Medio maart 1990 doe ik het voor het eerst op een potje. Per augustus 1990 heb ik de luiers vaarwel gezegd en ben ik zindelijk. Sterker nog: nadien poep ik wel vier keer per dag!

Hier kún je als kind je behoeften op doen.

Het zijn ongetwijfeld mooie tijden, vooral voor billenwasser en moeder Wilma. Gelukkig is het verontrustend hoge aantal ontlastingen per dag inmiddels ingeperkt tot tweemaal daags. Maar zoals een vos nooit zijn streken verliest en elke regel zo zijn uitzondering kent, zitten er voor mij nog altijd bijzonder productieve dagen bij. Op zulke momenten is niet Wilma, maar de producent van vochtige doekjes .

Archief
Tijdens het bestuderen van mijn persoonlijke archief zijn er na mijn eerste succes op het potje meer memorabele momenten aan het licht gekomen. Een veelheid aan gedocumenteerd jeugdsentiment in zijn puurste vorm, met daarbij zelfs enkele noemenswaardige mijlpalen.
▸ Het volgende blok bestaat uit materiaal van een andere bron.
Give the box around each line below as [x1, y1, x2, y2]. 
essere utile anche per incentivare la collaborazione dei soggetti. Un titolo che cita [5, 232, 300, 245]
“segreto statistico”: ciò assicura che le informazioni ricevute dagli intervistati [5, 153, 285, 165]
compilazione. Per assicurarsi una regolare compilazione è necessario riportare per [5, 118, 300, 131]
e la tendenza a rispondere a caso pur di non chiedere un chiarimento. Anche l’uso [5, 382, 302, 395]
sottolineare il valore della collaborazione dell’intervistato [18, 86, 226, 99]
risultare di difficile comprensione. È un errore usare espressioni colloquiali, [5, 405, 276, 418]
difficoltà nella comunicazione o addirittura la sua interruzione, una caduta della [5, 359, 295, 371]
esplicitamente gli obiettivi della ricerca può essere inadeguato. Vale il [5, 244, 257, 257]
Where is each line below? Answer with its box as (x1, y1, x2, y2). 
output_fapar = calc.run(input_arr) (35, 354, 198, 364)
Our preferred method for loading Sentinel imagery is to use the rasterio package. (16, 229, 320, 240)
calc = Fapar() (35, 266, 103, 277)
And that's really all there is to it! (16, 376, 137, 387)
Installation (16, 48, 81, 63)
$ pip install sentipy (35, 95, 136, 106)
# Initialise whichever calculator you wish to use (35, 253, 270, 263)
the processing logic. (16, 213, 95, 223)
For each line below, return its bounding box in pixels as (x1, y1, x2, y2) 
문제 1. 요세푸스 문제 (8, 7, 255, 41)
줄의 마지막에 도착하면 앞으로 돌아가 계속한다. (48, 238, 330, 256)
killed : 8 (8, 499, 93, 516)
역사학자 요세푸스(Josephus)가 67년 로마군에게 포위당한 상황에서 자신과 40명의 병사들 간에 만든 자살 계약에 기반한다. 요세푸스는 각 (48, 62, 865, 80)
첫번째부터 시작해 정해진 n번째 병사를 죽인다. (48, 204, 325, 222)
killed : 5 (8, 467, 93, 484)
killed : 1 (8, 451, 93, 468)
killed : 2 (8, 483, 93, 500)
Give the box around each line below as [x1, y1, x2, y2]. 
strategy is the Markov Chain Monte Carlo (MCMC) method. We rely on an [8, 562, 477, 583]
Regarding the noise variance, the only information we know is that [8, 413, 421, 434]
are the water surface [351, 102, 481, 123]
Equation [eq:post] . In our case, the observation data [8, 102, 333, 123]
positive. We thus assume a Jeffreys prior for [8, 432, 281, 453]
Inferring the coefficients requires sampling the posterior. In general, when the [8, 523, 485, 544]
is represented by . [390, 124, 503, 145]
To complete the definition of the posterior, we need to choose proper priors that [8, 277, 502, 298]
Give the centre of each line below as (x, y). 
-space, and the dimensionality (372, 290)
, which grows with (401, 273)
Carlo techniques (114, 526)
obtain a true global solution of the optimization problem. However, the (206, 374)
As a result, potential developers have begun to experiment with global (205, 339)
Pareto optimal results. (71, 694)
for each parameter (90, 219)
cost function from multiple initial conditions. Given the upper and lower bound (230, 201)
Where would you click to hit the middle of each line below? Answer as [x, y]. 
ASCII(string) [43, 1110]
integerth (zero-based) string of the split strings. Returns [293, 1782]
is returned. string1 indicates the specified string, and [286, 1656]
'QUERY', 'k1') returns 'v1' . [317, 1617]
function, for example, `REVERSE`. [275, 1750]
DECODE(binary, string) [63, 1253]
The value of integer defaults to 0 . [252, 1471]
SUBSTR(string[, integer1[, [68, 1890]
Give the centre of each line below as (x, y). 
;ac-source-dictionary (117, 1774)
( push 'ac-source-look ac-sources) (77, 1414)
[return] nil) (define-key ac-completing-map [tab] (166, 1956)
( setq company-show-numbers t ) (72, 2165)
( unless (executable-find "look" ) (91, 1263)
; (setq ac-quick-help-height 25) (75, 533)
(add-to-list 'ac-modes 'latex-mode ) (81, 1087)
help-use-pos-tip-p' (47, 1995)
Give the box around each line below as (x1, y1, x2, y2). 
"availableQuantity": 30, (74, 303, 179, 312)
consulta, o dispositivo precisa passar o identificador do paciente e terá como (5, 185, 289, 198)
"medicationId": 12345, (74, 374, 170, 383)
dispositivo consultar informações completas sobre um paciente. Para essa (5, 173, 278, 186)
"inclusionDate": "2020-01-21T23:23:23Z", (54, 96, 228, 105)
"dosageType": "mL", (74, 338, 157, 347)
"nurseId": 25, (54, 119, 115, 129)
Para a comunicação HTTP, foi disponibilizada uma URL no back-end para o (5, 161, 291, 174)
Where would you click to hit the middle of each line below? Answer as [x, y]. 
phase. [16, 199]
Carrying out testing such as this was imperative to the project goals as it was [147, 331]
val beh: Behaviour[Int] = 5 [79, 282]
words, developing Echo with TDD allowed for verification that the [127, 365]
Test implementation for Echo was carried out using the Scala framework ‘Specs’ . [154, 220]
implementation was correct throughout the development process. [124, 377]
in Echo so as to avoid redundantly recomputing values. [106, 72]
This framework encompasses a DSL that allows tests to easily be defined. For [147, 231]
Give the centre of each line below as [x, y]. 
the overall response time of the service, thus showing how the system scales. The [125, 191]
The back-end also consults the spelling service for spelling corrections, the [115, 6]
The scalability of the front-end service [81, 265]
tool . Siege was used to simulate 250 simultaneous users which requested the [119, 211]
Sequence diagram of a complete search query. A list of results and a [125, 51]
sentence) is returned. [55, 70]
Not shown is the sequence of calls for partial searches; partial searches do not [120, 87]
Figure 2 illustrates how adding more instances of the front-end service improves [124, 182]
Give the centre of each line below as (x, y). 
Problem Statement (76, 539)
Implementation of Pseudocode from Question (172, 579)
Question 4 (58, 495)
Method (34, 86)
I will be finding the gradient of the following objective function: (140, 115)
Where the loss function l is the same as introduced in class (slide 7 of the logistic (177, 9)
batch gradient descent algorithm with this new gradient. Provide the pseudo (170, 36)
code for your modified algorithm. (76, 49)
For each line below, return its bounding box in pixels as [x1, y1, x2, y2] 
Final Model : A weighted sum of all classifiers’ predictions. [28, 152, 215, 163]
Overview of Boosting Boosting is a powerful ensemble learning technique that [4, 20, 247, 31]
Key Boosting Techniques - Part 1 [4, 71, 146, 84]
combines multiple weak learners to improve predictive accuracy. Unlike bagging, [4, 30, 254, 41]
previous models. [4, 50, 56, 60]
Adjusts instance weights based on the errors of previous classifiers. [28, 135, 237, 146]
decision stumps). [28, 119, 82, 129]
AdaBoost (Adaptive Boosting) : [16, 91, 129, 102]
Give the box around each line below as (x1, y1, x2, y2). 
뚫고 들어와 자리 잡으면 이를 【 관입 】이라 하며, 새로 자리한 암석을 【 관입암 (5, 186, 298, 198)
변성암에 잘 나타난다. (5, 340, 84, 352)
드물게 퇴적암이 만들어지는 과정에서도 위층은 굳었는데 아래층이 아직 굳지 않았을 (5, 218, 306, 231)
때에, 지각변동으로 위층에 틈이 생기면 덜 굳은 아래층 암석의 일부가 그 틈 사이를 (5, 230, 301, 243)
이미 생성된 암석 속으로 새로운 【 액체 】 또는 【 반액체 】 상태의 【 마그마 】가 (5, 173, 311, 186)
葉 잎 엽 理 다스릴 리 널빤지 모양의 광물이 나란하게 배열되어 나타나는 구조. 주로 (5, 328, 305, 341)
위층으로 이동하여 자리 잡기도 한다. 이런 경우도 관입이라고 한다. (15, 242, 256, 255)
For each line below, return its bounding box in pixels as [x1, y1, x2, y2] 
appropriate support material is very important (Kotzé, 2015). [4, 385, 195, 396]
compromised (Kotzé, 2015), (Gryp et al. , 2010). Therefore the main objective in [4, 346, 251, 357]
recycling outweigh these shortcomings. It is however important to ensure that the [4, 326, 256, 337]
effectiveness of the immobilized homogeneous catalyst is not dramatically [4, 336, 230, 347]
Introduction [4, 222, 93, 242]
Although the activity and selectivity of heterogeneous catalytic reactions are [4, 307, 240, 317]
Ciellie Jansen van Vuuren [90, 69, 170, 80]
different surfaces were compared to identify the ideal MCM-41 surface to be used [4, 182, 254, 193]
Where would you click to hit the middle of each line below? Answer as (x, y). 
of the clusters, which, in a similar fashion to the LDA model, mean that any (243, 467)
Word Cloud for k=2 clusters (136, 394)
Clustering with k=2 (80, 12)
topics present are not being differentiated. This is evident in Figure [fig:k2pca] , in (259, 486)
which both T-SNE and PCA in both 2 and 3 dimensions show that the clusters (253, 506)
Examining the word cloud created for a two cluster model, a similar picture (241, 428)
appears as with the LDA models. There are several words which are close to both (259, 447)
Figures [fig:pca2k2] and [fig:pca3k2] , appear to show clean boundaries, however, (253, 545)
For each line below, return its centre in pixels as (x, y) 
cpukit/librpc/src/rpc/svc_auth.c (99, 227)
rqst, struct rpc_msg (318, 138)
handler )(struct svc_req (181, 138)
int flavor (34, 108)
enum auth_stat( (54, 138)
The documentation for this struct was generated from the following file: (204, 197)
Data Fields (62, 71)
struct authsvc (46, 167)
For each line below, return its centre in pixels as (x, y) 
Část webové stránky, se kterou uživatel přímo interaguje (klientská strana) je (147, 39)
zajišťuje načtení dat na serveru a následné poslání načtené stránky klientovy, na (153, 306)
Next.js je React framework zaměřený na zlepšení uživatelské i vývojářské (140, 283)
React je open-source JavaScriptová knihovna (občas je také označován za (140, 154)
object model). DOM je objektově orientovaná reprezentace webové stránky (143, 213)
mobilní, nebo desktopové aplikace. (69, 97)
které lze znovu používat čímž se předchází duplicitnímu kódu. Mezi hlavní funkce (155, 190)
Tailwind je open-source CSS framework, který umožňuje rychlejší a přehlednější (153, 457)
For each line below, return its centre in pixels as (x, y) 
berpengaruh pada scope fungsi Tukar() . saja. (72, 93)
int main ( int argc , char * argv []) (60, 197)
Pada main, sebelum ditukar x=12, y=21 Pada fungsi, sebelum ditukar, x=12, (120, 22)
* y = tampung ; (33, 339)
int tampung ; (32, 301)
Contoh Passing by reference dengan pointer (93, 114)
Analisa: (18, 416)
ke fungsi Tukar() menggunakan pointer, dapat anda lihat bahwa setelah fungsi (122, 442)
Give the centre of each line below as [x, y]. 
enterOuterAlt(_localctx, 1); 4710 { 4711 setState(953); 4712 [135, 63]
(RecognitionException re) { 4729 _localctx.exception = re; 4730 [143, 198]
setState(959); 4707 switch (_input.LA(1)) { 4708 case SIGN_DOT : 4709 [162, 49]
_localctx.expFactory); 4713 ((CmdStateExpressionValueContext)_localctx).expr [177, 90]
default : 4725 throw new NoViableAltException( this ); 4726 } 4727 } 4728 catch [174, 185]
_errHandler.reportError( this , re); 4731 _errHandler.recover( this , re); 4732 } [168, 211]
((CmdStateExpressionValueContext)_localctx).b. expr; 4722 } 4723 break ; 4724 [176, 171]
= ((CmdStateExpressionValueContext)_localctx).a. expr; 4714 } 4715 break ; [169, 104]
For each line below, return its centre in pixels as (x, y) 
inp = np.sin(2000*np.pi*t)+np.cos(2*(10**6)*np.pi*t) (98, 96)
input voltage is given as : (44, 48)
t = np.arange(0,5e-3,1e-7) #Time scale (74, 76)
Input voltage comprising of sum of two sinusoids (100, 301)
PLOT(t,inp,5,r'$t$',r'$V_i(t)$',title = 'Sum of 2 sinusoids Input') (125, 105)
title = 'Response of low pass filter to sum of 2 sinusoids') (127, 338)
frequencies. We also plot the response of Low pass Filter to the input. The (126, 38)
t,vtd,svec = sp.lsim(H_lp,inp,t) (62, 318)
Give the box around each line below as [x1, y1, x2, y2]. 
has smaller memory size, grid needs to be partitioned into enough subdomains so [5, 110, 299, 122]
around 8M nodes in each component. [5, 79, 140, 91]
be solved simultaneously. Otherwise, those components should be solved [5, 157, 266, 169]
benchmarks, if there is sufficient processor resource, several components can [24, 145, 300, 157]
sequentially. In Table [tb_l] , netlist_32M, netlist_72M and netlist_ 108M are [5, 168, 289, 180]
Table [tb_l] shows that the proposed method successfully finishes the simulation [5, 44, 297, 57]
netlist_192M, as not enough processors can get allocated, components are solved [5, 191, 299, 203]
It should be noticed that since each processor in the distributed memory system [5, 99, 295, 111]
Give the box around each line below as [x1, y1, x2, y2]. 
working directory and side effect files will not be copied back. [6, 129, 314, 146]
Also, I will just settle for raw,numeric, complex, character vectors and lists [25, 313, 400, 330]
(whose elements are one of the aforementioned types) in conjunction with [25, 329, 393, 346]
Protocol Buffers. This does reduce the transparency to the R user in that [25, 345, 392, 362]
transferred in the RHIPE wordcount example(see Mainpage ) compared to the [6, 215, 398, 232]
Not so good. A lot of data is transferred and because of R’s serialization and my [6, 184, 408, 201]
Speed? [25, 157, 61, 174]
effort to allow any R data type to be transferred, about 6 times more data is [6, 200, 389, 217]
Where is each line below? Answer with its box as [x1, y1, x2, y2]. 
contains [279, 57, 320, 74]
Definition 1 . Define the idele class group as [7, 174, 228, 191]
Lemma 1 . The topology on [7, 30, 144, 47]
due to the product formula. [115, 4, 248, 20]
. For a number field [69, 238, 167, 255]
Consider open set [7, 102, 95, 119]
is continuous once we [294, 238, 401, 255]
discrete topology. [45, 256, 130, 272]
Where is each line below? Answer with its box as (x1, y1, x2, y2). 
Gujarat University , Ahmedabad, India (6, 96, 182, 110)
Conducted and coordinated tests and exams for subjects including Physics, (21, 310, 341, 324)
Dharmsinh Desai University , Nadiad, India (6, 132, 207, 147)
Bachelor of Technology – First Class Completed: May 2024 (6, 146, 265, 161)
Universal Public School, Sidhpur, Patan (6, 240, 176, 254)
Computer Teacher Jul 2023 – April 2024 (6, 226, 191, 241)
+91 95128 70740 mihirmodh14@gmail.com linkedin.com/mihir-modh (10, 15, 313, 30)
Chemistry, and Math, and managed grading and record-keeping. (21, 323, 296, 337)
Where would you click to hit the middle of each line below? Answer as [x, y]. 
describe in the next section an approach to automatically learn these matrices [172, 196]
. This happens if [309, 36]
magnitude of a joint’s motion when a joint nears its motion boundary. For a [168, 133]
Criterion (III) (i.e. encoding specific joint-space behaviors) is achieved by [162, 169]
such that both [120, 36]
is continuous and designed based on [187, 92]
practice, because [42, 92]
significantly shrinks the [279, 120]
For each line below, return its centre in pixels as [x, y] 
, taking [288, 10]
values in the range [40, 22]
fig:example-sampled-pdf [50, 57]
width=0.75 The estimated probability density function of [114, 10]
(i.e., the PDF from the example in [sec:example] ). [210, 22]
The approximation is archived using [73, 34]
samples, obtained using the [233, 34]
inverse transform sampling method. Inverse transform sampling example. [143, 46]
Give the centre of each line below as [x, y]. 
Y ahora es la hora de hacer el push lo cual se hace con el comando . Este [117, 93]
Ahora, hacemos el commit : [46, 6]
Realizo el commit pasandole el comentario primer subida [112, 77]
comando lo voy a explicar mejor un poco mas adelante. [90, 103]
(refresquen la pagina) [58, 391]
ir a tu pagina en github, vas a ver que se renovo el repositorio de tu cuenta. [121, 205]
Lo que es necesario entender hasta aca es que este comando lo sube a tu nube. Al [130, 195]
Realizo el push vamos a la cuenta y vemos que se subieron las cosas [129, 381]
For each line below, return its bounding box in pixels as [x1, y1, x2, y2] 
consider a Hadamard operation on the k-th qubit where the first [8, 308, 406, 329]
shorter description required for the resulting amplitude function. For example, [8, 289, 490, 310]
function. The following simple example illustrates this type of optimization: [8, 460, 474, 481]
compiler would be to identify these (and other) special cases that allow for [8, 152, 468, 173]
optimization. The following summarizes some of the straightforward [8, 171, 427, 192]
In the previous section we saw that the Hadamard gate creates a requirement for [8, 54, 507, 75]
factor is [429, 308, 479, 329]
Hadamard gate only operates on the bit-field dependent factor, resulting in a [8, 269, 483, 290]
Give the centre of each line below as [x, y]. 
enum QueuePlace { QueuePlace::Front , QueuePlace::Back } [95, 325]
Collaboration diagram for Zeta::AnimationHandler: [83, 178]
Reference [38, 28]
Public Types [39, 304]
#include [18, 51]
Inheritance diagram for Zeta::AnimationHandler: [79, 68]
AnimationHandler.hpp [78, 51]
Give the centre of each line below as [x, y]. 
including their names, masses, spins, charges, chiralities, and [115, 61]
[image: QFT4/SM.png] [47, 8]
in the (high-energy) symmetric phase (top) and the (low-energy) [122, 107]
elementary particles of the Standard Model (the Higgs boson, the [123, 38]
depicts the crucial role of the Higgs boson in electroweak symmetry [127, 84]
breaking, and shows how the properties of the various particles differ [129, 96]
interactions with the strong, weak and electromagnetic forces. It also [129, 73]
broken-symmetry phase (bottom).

Mijn eerste keer afzwemmen, het behalen van mijn strikdiploma, het winnen van de gouden penseel, verkozen worden tot Prins Carnaval op de basisschool en ‘Meest scorende speler’ bij Vreeswijk D5 en niet te vergeten: de hoofdrol tijdens de eindmusical in groep 8. Daarbij moet ik aantekenen dat ik de gouden penseel in groep 6 heb gewonnen, omdat ik simpelweg een indiaan uit een boek heb overgetrokken. Dat wist ik, maar dat wist juffrouw Edith niet. Iedereen een ouderwetse loer gedraaid dus. Wat ben ik toch een bengel.

Au.

Aan alle bovenstaande successen gaan flink wat letterlijke kopzorgen vooraf, zo blijkt. Volgens mijn informatie, die m’n oma in haar dagboek over mij heeft opgeschreven, ben ik in mijn vroeger jaren een hartstochtelijk ‘hoofdbonker’ geweest. Tot voor kort had ook ik nog niet van dit fenomeen gehoord. Maar ik ben het levende bewijs en wat voor één. Ik citeer: “Hij blijft nog steeds bonken op iets wat hard is. Z’n voorhoofd is van beton, volgens mij.” Was getekend begin 1990. Het ging weer even een aantal maanden beter, tot om en rond oktober van datzelfde jaar. Deze keer schreef ze: “Driftbuien heeft hij weer genoeg. Op ’n nacht heeft hij een uur liggen bonken. De buren hebben het gehoord!”
Mijn moeders analyse is al niet veel rooskleuriger. “Slaat veel. Iedereen. Zomaar zonder reden. Dagen achter elkaar chagrijnig, agressief.” Alsof dat nog niet voldoende is, staat onderaan het blaadje genoteerd “haren trekken, bijten”. Uiteraard zit dit niet in m’n natuurlijke aard. Een voedselallergie blijkt uiteindelijk de kwelgeest van mijn ontstekingsmechanisme.

Zwijn
Dat ik tegenwoordig nog wel eens maling kan hebben aan de eetfatsoensnormen, blijkt ook niet compleet uit de lucht gegrepen. Merlijn is net een zwijn, en dat rijmt. “’s Avonds eten is net ’n film. De , heerlijk met z’n handjes in ’t bordje en lekker knijpen zodat ’t tussen z’n vingers uitkomt. En als hij er de pest in krijgt dan vliegt z’n bord eten door de lucht. Ook de vla of yoghurt wordt soms omgekeerd of als ’n vliegende schotel gebruikt. Zijn brillenglazen zijn soms helemaal beslagen van ’t vuil, maar ’t blijft ’n heerlijk klein boefje.”